5. Decide where audit logs are shipped durably. The audit PVC alone is not a
durable audit sink.
6. Run:
```bash
make openbao-verify-post-unseal
```
Monitoring baseline:
- pod readiness and liveness from Kubernetes probes
- `bao status` seal/init state
- PVC capacity for data and audit storage
- audit log write success
- future Prometheus scraping once the cluster monitoring stack exists
## Artifact-Store Object Storage Handoff
`artifact-store` is the consumer-facing artifact preservation service for
generated outputs, evidence packages, reports, logs, snapshots, exports, and
release artifacts. It already has an S3-compatible backend with `env:NAME` and
`file:/mounted/path` credential references, plus an
`artifactstore storage verify --backend s3` smoke path.
Railiance should avoid building a parallel object-storage client or credential
vending flow in OpenBao. The ownership split is:
- `railiance-platform` / OpenBao owns bootstrap secret custody, policy, audit,
break-glass access, and workload secret delivery.
- `artifact-store` owns artifact package manifests, the S3 backend, storage
verification, and whether temporary credentials require backend refresh
support or a sidecar/controller.
- `net-kingdom` owns the identity issuer and role-claim model if object storage
adopts STS with `AssumeRoleWithWebIdentity`.

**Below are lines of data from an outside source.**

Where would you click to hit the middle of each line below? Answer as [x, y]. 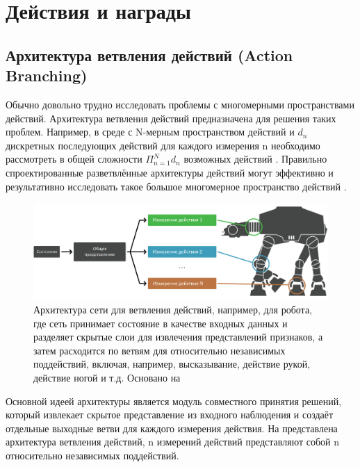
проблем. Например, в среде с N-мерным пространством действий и [150, 132]
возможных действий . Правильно [255, 159]
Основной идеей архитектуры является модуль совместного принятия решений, [174, 401]
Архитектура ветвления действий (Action [149, 55]
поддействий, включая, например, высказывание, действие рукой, [172, 364]
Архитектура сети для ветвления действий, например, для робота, [173, 309]
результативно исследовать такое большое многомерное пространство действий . [176, 186]
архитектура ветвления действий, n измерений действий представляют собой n [173, 442]
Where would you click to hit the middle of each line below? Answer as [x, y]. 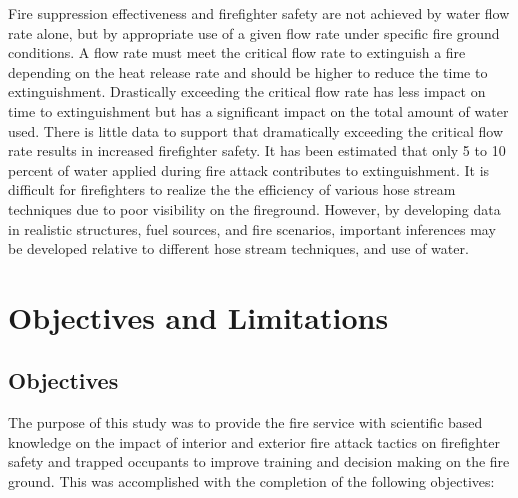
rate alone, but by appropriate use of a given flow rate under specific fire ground [254, 32]
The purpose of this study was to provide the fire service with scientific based [245, 422]
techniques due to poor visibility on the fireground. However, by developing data [254, 208]
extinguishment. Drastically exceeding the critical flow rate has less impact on [247, 91]
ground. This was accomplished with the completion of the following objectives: [251, 481]
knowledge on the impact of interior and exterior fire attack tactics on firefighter [254, 441]
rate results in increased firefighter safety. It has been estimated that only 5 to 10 [257, 150]
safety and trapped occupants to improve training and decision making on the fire [259, 461]
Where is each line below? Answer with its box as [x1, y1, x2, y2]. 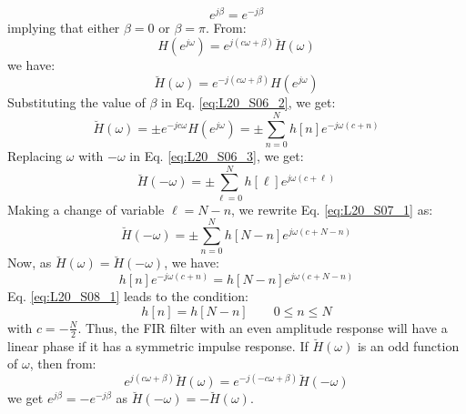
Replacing [7, 146, 63, 165]
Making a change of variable [7, 199, 165, 218]
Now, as [7, 253, 52, 272]
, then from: [29, 354, 96, 373]
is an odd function [357, 336, 460, 355]
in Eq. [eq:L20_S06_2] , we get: [161, 93, 336, 112]
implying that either [7, 18, 120, 37]
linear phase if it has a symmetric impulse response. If [7, 336, 309, 355]
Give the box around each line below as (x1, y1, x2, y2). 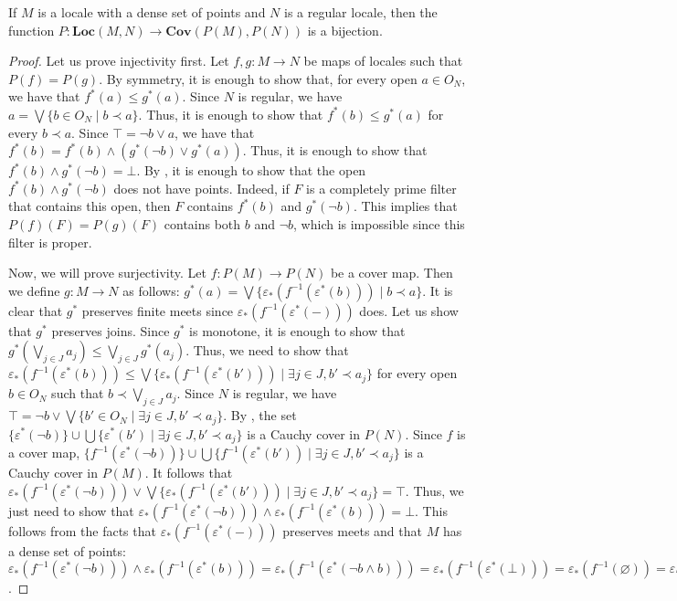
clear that (8, 300, 63, 320)
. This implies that (353, 196, 458, 216)
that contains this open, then (8, 196, 171, 216)
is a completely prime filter (306, 178, 457, 197)
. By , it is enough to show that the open (136, 161, 366, 180)
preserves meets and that (282, 521, 422, 540)
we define (8, 280, 60, 300)
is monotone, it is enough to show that (189, 321, 406, 340)
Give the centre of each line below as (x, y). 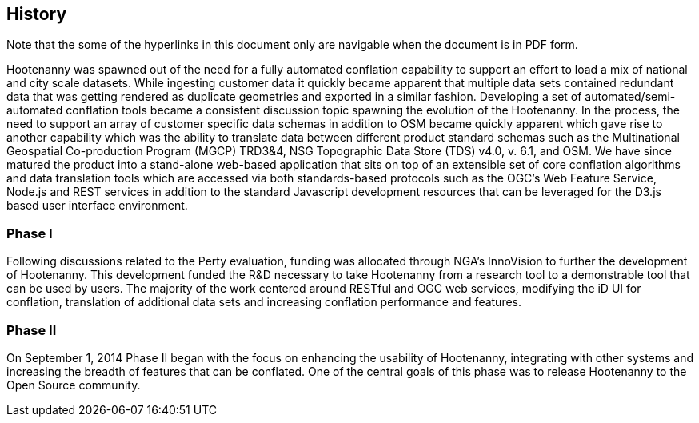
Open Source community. (74, 385)
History (37, 14)
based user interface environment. (97, 206)
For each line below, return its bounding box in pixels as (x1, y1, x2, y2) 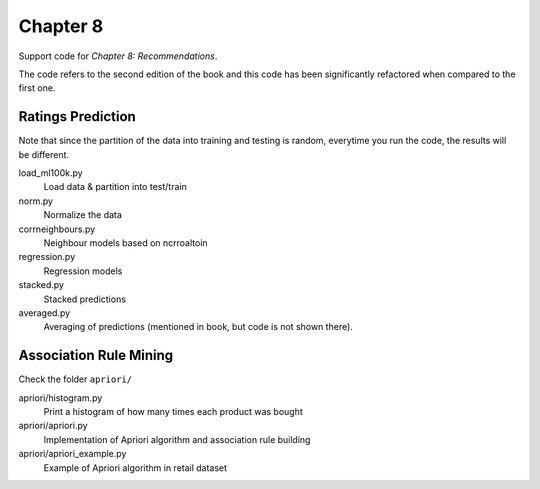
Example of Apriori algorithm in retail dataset (43, 461, 228, 474)
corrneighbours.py (18, 223, 96, 235)
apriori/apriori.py (18, 420, 89, 432)
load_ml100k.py (18, 167, 84, 179)
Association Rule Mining (18, 347, 174, 364)
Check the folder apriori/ (18, 373, 133, 385)
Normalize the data (43, 209, 122, 221)
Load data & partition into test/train (43, 181, 187, 193)
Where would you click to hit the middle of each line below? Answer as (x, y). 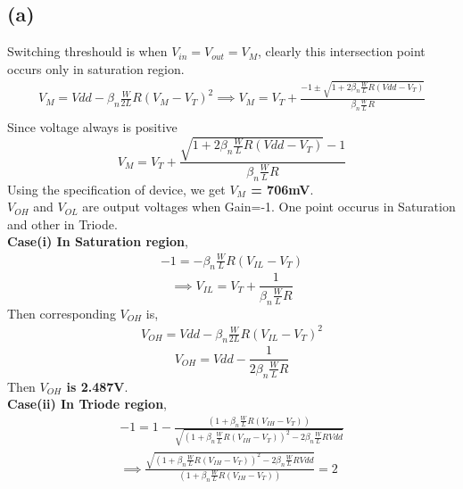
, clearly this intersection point (342, 51)
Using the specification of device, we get (116, 189)
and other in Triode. (62, 224)
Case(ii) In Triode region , (87, 404)
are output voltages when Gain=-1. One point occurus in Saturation (269, 207)
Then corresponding (62, 313)
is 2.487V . (97, 386)
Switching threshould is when (87, 51)
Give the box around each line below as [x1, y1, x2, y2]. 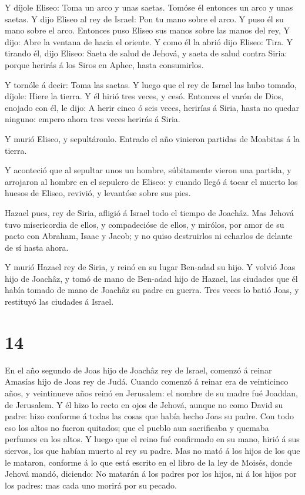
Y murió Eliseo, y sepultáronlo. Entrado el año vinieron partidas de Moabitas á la [5, 132, 300, 144]
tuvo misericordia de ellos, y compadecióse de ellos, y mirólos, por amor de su [5, 218, 284, 230]
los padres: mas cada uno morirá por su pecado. [5, 479, 177, 491]
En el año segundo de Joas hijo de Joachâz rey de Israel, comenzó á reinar [5, 363, 272, 376]
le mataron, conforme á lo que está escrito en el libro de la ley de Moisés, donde [5, 456, 292, 468]
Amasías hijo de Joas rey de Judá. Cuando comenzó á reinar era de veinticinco [5, 375, 289, 388]
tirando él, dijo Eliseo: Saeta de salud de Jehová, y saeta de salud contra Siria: [5, 47, 287, 59]
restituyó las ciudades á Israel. [5, 295, 114, 308]
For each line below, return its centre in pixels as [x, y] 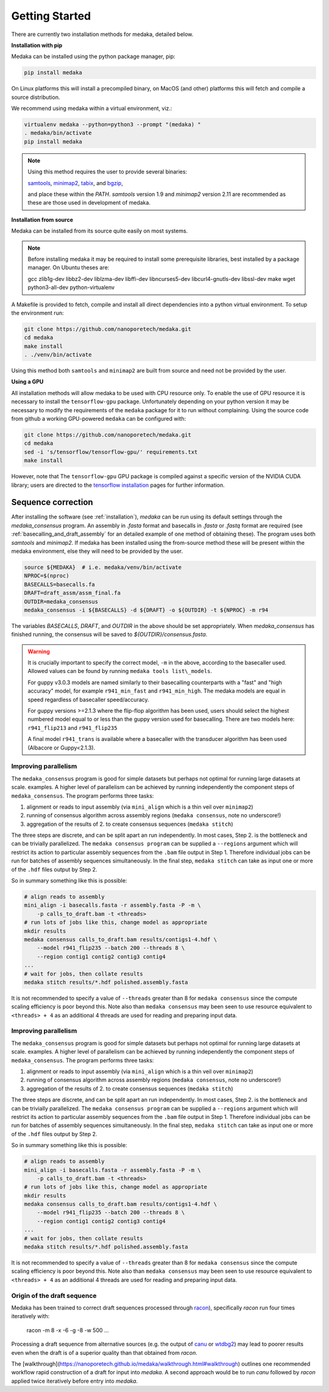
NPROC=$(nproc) [47, 576]
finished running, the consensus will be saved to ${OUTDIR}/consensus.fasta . [109, 635]
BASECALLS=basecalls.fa [60, 584]
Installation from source [42, 219]
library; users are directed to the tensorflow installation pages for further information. [118, 485]
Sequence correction [52, 502]
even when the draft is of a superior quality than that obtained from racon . [104, 1352]
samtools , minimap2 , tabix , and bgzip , [75, 183]

Initial static-credential bridge, before STS is proven:
1. Create a scoped object-store access key limited to the artifact-store bucket
and prefix. Do not use object-store root credentials.
2. Store the key pair in OpenBao under a platform-owned path such as
`platform/object-storage/artifact-store`.
3. Deliver the values to the artifact-store pod through CSI or External Secrets
as mounted files.
4. Configure artifact-store with file references:
```bash
export ARTIFACTSTORE_S3_ACCESS_KEY_REF=file:/run/secrets/artifactstore/s3-access-key
export ARTIFACTSTORE_S3_SECRET_KEY_REF=file:/run/secrets/artifactstore/s3-secret-key
```
5. Verify from artifact-store:
```bash
artifactstore storage verify --backend s3
```
STS credential vending remains linked to
`ARTIFACT-STORE-WP-0007 - MinIO Compatibility, MaxIO Fork Assessment, And STS
Credential Vending`. If that workstream chooses MinIO-compatible
`AssumeRoleWithWebIdentity`, OpenBao should not become the identity provider by
default. Use the NetKingdom OIDC issuer for workload/user identity, map object
storage roles and policies there, and keep OpenBao responsible for bootstrap,
break-glass, audit, and delivery of any controller configuration.
Current artifact-store configuration exposes access key and secret key refs,
but no session-token ref. `ARTIFACT-STORE-WP-0007-T004` must either add
temporary-session-token support to the S3 backend or choose a sidecar/secret
controller pattern that keeps refreshed credentials available through the
existing env/file reference contract.
## Upgrade And Rollback
1. Read the OpenBao chart release notes.
2. Update `OPENBAO_CHART_VERSION` in `Makefile`.
3. Run `make openbao-dry-run`.
4. Confirm current backup and audit log posture.
5. Run `make openbao-deploy`.
6. Run `make openbao-status`.
For rollback, run `helm rollback openbao <REVISION> -n openbao` on Railiance01
and re-check `bao status`.
## Scaling To Three Nodes
When Railiance02 and Railiance03 join:
1. Move storage from `local-path` to distributed storage.
2. Set `server.affinity` back to anti-affinity.
3. Set `server.ha.replicas: 3`.
4. Re-enable a PodDisruptionBudget.
5. Run an unseal, failover, backup, and restore drill before migrating secrets.